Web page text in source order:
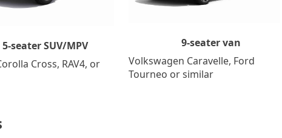
5-seater SUV/MPV
Cross, RAV4, or
9-seater van
Volkswagen Caravelle, Ford
Tourneo or similar
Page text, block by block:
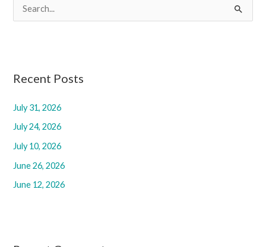
e
c
f
o
r
Recent Posts
July 31, 2026
July 24, 2026
July 10, 2026
June 26, 2026
June 12, 2026
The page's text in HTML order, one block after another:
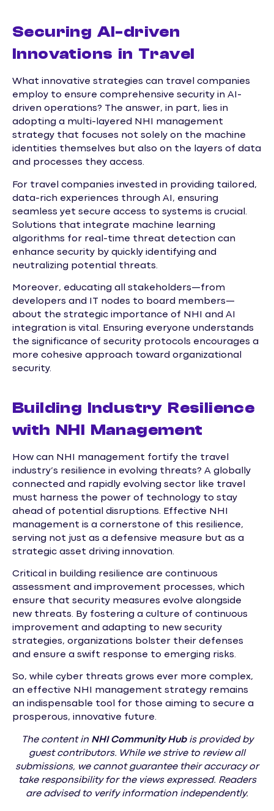
Securing AI-driven
Innovations in Travel
What innovative strategies can travel companies
employ to ensure comprehensive security in AI-
driven operations? The answer, in part, lies in
adopting a multi-layered NHI management
strategy that focuses not solely on the machine
identities themselves but also on the layers of data
and processes they access.
For travel companies invested in providing tailored,
data-rich experiences through AI, ensuring
seamless yet secure access to systems is crucial.
Solutions that integrate machine learning
algorithms for real-time threat detection can
enhance security by quickly identifying and
neutralizing potential threats.
Moreover, educating all stakeholders—from
developers and IT nodes to board members—
about the strategic importance of NHI and AI
integration is vital. Ensuring everyone understands
the significance of security protocols encourages a
more cohesive approach toward organizational
security.
Building Industry Resilience
with NHI Management
How can NHI management fortify the travel
industry’s resilience in evolving threats? A globally
connected and rapidly evolving sector like travel
must harness the power of technology to stay
ahead of potential disruptions. Effective NHI
management is a cornerstone of this resilience,
serving not just as a defensive measure but as a
strategic asset driving innovation.
Critical in building resilience are continuous
assessment and improvement processes, which
ensure that security measures evolve alongside
new threats. By fostering a culture of continuous
improvement and adapting to new security
strategies, organizations bolster their defenses
and ensure a swift response to emerging risks.
So, while cyber threats grows ever more complex,
an effective NHI management strategy remains
an indispensable tool for those aiming to secure a
prosperous, innovative future.
The content in NHI Community Hubis provided by
guest contributors. While we strive to review all
submissions, we cannot guarantee their accuracy or
take responsibility for the views expressed. Readers
are advised to verify information independently.
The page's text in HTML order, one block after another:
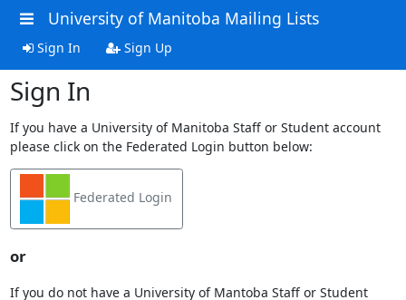
University of Manitoba Mailing Lists
Sign In Sign Up
Sign In
If you have a University of Manitoba Staff or Student account
please click on the Federated Login button below:
Federated Login
or
If you do not have a University of Mantoba Staff or Student
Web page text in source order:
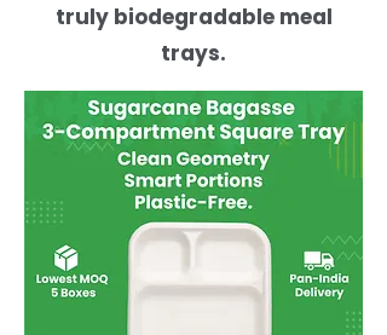
truly biodegradable meal
trays.
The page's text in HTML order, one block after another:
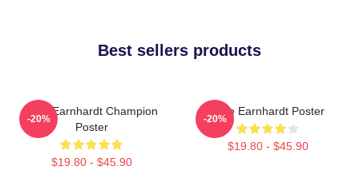
Best sellers products
Dale Earnhardt Champion
Poster
$19.80 - $45.90
-20%
Dale Earnhardt Poster
$19.80 - $45.90
-20%
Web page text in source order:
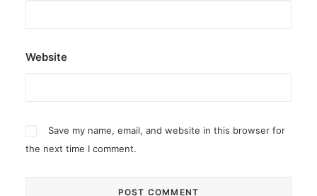
Website
Save my name, email, and website in this browser for
the next time I comment.
==*==
Return, from the data, each line where the string "innovative" occurs.

-- ANSWER TO THE PROBLEM --
What innovative strategies can travel companies
prosperous, innovative future.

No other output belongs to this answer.